▶ Prompt: Give the data again exactly, stopping after the "latent embedding (31, 38)" line.

▶ Material provided:
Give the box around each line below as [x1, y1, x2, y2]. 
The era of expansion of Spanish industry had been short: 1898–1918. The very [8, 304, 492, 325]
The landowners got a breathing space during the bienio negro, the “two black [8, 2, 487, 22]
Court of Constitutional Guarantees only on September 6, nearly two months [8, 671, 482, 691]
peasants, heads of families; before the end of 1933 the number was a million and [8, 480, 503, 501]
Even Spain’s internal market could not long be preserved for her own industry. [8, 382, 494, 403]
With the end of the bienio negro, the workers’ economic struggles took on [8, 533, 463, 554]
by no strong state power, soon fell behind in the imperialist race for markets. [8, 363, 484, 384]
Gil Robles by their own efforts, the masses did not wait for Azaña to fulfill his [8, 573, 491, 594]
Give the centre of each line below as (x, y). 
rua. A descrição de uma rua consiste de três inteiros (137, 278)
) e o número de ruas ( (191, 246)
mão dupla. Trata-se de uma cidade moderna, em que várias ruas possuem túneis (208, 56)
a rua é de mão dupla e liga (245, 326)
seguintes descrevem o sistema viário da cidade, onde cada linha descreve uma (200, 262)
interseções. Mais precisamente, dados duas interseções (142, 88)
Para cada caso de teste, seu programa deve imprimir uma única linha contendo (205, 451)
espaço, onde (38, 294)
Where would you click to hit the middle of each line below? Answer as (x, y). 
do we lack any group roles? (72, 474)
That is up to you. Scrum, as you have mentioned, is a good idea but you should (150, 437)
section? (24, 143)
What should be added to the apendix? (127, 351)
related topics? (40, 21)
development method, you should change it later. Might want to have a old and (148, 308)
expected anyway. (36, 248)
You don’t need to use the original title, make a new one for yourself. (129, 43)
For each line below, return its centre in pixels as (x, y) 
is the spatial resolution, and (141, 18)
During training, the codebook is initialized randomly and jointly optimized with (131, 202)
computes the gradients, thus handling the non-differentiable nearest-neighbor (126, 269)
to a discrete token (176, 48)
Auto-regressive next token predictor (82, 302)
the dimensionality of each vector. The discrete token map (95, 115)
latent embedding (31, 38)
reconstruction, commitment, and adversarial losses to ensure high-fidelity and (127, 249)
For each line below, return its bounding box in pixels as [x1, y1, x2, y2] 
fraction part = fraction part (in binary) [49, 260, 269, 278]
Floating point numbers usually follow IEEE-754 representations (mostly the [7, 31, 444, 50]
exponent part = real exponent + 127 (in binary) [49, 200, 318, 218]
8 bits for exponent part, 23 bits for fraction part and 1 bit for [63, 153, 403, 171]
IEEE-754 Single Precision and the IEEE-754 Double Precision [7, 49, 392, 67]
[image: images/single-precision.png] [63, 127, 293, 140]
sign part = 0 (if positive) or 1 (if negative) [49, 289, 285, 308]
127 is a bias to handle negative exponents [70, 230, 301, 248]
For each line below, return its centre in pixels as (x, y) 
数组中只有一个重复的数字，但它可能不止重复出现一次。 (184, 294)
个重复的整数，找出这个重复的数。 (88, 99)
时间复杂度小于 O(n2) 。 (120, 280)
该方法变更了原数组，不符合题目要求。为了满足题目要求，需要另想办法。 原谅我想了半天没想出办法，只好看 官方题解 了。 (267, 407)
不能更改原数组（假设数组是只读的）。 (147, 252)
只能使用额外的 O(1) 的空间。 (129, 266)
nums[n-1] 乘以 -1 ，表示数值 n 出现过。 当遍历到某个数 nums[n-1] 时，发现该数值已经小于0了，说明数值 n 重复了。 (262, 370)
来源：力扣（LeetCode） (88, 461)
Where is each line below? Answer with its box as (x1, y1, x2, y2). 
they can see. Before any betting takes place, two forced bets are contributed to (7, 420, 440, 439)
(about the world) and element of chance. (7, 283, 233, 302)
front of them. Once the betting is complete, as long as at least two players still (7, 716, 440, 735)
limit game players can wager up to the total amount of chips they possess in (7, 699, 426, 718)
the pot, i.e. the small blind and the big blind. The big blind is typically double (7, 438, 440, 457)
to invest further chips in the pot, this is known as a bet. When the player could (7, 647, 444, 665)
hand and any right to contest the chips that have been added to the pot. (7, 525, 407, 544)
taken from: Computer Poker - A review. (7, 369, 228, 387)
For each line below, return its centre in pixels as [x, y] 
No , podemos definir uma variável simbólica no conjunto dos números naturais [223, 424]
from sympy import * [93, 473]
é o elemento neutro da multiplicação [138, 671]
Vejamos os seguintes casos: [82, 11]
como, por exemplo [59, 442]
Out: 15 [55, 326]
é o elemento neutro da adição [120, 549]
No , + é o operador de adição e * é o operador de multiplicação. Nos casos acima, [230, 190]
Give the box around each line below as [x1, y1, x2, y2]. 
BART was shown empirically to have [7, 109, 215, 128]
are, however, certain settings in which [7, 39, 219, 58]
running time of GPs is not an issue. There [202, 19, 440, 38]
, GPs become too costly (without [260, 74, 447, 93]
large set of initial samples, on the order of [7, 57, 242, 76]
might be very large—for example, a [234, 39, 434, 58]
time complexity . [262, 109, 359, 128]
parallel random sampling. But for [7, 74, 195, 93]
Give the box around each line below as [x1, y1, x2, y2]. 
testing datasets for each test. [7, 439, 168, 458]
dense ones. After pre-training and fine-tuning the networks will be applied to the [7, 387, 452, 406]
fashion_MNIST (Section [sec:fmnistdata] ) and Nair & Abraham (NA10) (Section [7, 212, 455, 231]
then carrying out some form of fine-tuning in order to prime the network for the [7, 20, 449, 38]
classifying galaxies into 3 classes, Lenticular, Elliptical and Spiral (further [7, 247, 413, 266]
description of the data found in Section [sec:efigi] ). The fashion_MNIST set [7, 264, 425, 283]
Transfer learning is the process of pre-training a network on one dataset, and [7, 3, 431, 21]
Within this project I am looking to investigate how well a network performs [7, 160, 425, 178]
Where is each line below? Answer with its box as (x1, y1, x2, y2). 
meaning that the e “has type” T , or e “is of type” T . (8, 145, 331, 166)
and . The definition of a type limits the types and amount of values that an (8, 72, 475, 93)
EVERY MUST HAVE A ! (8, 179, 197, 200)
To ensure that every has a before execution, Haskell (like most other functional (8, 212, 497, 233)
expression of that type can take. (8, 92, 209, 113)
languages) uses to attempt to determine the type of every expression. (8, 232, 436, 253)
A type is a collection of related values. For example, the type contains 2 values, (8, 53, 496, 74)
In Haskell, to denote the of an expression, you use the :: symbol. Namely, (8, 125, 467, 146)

▶ Response area:
Give the box around each line below as [x1, y1, x2, y2]. 
The era of expansion of Spanish industry had been short: 1898–1918. The very [8, 304, 492, 325]
The landowners got a breathing space during the bienio negro, the “two black [8, 2, 487, 22]
Court of Constitutional Guarantees only on September 6, nearly two months [8, 671, 482, 691]
peasants, heads of families; before the end of 1933 the number was a million and [8, 480, 503, 501]
Even Spain’s internal market could not long be preserved for her own industry. [8, 382, 494, 403]
With the end of the bienio negro, the workers’ economic struggles took on [8, 533, 463, 554]
by no strong state power, soon fell behind in the imperialist race for markets. [8, 363, 484, 384]
Gil Robles by their own efforts, the masses did not wait for Azaña to fulfill his [8, 573, 491, 594]
Give the centre of each line below as (x, y). 
rua. A descrição de uma rua consiste de três inteiros (137, 278)
) e o número de ruas ( (191, 246)
mão dupla. Trata-se de uma cidade moderna, em que várias ruas possuem túneis (208, 56)
a rua é de mão dupla e liga (245, 326)
seguintes descrevem o sistema viário da cidade, onde cada linha descreve uma (200, 262)
interseções. Mais precisamente, dados duas interseções (142, 88)
Para cada caso de teste, seu programa deve imprimir uma única linha contendo (205, 451)
espaço, onde (38, 294)
Where would you click to hit the middle of each line below? Answer as (x, y). 
do we lack any group roles? (72, 474)
That is up to you. Scrum, as you have mentioned, is a good idea but you should (150, 437)
section? (24, 143)
What should be added to the apendix? (127, 351)
related topics? (40, 21)
development method, you should change it later. Might want to have a old and (148, 308)
expected anyway. (36, 248)
You don’t need to use the original title, make a new one for yourself. (129, 43)
For each line below, return its centre in pixels as (x, y) 
is the spatial resolution, and (141, 18)
During training, the codebook is initialized randomly and jointly optimized with (131, 202)
computes the gradients, thus handling the non-differentiable nearest-neighbor (126, 269)
to a discrete token (176, 48)
Auto-regressive next token predictor (82, 302)
the dimensionality of each vector. The discrete token map (95, 115)
latent embedding (31, 38)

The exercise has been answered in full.